Definition: Let $T$ be an operator on $V$ and choose a basis of $V$ such that the matrix of $T$ (with respect to this basis) is upper triangular. If $\lambda$ is a complex number, then the multiplicity of $\lambda$ as an eigenvalue of $T$ is defined to be the number of times $\lambda$ occurs on the diagonal of the matrix of $T$.

Exercise 1: In this exercise, we will prove that the multiplicity of a complex number $\lambda$ of $T$ as an eigenvalue of $T$ is well-defined. Firstly, prove the following result:

If $\lambda$ is a complex number and if ${\cal B}$ is a basis of $V$ such that the matrix of $T$ (with respect to ${\cal B}$) is upper triangular, then the number of times $\lambda$ occurs on the diagonal of the matrix of $T$ equals $\text{null}(T-\lambda I)^{\dim{V}}$.

Deduce that the number of times $\lambda$ occurs on the diagonal of an upper triangular matrix of $T$ does not depend on the basis with respect to which $T$ has an upper triangular matrix. Therefore, the multiplicity of a complex number $\lambda$ as an eigenvalue of $T$ is well-defined.

Exercise 2: Prove that the sum of the multiplicities of the eigenvalues of $T$ equals the dimension of the vector space $V$ on which $T$ operates.

Definition: Let $T$ be an operator on a complex vector space $V$. The determinant of $T$ is defined to be the product of the eigenvalues of $T$ (counting multiplicity).

Exercise 3: Prove that an operator $T$ is invertible if and only if the determinant of $T$ (as defined above) is non-zero.

We will now prove that the determinant of $T$ as an operator equals the determinant of a matrix of $T$ (with respect to any basis of $V$).

Exercise 4: Prove that if $T$ has an upper triangular matrix with respect to a basis of $V$, then the determinant of $T$ equals the product of the diagonal entries of this matrix. Deduce that the determinant of $T$ equals the determinant of this matrix.

Exercise 5: Prove that if $A$ is the matrix of $T$ with respect to a particular basis of $V$ and if $B$ is the matrix of $T$ with respect to another basis of $V$, then there is an invertible matrix $C$ such that $C^{-1}AC=B$.

Exercise 6: Prove that if $A$ and $B$ are $n\times n$ square matrices, then $\det{AB}=\det{A}\det{B}=\det{BA}$.

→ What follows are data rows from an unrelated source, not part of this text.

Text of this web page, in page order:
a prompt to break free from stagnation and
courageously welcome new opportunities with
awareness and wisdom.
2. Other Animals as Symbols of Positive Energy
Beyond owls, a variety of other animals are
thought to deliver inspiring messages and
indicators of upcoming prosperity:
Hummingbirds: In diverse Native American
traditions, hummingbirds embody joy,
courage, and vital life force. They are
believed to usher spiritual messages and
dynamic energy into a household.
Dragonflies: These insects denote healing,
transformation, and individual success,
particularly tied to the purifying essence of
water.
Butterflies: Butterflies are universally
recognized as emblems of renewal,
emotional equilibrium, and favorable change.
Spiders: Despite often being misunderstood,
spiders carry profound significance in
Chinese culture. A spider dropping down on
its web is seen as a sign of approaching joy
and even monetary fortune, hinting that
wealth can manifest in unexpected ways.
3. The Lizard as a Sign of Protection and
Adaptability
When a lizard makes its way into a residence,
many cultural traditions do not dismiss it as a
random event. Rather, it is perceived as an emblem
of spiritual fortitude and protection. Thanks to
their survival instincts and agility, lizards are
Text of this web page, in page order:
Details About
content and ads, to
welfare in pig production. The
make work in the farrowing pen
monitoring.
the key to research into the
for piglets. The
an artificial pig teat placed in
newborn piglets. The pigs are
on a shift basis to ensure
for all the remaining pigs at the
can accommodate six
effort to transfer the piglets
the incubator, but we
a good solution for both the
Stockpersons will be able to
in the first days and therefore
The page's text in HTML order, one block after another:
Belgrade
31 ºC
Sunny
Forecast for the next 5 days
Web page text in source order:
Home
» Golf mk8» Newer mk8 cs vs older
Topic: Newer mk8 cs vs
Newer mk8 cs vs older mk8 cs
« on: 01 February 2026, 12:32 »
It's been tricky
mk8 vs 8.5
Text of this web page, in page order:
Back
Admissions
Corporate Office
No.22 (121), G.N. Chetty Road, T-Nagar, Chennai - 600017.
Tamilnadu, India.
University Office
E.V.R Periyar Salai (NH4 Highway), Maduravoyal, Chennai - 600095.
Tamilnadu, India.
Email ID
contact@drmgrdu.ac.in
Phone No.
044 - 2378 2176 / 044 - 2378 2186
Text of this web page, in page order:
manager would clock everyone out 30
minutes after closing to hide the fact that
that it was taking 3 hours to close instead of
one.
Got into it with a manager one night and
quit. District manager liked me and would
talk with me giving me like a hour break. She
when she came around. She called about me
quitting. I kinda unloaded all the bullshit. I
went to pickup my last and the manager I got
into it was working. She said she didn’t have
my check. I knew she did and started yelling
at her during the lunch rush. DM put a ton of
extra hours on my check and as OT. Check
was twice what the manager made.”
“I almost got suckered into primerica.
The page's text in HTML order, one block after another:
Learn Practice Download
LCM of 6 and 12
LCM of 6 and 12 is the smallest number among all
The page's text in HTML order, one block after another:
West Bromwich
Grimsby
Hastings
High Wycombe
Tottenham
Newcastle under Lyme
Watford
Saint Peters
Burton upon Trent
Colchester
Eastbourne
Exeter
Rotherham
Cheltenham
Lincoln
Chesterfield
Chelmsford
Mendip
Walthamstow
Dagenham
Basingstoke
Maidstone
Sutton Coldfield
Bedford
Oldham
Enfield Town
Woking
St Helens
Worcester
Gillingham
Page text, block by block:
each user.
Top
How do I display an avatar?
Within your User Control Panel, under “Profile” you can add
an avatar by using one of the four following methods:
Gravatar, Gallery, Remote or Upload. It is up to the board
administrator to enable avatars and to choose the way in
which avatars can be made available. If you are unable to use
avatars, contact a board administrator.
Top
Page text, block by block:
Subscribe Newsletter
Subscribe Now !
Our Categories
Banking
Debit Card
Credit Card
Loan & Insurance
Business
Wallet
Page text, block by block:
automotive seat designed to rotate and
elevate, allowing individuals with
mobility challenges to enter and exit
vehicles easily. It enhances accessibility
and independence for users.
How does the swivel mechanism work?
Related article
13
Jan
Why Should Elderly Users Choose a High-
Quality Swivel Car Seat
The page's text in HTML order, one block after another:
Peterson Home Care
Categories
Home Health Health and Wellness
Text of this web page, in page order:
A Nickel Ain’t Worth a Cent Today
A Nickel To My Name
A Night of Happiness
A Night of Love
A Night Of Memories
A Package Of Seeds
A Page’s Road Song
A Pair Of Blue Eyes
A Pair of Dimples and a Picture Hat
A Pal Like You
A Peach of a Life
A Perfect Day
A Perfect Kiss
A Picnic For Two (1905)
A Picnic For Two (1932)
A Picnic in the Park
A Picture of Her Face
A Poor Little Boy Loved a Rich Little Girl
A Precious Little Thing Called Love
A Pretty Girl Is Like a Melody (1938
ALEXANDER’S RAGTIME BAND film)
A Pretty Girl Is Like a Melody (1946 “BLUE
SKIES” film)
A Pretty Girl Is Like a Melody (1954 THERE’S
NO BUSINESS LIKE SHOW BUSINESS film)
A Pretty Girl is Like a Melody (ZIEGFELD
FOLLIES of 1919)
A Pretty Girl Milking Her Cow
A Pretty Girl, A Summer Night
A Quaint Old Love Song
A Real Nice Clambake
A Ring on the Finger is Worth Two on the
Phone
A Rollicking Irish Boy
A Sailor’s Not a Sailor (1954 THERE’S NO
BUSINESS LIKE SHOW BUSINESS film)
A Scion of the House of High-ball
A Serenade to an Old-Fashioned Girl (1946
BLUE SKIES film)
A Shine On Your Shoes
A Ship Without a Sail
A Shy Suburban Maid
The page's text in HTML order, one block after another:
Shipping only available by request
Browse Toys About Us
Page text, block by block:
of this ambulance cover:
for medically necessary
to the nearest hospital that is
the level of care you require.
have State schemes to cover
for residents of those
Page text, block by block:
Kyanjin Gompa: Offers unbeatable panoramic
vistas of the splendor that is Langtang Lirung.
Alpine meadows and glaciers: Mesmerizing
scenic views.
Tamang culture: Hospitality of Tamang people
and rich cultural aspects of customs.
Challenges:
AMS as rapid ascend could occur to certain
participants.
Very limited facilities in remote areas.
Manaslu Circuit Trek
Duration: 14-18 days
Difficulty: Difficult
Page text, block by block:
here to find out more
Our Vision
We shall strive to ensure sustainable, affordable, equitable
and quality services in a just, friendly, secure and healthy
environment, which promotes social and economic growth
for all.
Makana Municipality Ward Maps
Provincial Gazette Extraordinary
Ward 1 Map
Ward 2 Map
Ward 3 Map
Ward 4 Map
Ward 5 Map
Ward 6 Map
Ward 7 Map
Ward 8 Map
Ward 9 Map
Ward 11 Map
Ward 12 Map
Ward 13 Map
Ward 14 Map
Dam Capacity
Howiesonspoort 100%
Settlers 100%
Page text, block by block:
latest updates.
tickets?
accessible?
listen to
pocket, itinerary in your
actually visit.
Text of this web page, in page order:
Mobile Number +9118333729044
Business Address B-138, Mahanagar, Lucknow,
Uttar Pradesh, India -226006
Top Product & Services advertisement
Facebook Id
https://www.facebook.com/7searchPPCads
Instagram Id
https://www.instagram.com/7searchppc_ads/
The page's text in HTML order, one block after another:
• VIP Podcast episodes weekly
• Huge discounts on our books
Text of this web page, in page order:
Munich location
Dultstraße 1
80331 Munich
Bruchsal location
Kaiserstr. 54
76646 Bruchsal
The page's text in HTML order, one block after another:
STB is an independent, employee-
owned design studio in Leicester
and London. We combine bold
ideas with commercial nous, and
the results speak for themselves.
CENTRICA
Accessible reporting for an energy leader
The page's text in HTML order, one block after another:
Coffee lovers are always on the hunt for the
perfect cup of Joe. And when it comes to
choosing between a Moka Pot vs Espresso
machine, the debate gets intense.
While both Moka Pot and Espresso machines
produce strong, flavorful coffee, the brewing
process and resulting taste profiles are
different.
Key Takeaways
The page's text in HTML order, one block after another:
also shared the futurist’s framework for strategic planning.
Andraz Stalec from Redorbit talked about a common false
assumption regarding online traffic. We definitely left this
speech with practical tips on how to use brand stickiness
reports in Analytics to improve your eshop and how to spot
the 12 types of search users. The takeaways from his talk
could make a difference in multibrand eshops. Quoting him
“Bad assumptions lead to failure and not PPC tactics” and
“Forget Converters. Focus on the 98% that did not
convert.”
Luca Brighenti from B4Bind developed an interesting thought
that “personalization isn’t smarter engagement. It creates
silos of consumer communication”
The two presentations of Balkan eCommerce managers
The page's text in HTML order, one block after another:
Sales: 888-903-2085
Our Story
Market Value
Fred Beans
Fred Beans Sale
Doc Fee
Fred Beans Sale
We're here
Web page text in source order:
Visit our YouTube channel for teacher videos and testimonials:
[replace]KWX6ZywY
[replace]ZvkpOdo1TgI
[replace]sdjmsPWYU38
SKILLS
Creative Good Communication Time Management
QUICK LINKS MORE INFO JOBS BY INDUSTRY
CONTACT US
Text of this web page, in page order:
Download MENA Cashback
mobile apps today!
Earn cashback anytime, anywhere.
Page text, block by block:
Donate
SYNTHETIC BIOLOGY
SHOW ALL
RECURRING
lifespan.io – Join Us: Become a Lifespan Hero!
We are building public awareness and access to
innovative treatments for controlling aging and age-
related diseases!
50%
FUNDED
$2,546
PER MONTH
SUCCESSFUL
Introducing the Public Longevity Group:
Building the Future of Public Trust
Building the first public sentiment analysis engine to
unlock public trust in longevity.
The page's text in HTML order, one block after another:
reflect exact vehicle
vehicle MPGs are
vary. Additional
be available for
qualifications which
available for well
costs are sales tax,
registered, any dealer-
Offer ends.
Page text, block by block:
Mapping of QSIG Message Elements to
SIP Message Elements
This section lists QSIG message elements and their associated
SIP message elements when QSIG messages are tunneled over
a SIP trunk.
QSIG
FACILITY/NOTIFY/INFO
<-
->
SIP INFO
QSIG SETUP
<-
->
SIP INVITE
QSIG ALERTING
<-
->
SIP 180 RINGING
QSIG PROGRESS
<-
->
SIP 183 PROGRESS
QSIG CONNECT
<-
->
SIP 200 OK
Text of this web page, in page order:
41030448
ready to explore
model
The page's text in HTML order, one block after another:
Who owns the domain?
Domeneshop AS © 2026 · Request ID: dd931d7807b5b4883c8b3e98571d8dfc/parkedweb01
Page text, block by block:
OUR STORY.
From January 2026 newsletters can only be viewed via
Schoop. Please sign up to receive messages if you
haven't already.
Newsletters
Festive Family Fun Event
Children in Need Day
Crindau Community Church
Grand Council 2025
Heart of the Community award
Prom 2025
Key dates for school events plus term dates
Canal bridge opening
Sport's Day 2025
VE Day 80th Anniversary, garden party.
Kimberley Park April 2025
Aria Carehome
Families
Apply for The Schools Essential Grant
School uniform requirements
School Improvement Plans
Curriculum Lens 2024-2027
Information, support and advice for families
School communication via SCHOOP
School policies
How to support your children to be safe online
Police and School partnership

Exercise 7: Prove that if $A$ is the matrix of $T$ with respect to a particular basis of $V$ and if $B$ is the matrix of $T$ with respect to another basis of $V$, then $\det{A}=\det{B}$ as matrices.

Exercise 8: Finally, prove that if $A$ is a matrix of $T$ with respect to any basis of $V$, then the determinant of $T$ as an operator equals the determinant of the matrix $A$, i.e., the product of the eigenvalues of $T$ (counting multiplicity) equals the determinant of the matrix $A$.

We will now prove the famous Cayley-Hamilton theorem:

Definition: If $T$ is an operator $V$, if $n=\dim{V}$, and if $\lambda_1,\dots,\lambda_n$ are the eigenvalues of $T$ (counting multiplicity), we define the characteristic polynomial of $T$ by the rule $p(z)=(z-\lambda_1)\cdots (z-\lambda_n)$ if $z$ is a complex number.

Exercise 9: Prove that $p(T)=0$ where $p$ is the characteristic polynomial of $T$. (Hint: choose a basis of $V$ with respect to which $T$ has an upper triangular matrix.)

Exercise 10: If $p$ is the characteristic polynomial of $T$, prove that $p(z)=\det{(zI-T)}$ for all complex numbers $z$. (Hint: prove that the eigenvalues of $zI-T$ are precisely the numbers of the form $z-\lambda$ where $\lambda$ is an eigenvalue of $T$. Furthermore, prove that the multiplicity of $z-\lambda$ as an eigenvalue of $zI-T$ equals the multiplicity of $\lambda$ as an eigenvalue of $T$. Use Exercise 3 and the definition of the characteristic polynomial given above.)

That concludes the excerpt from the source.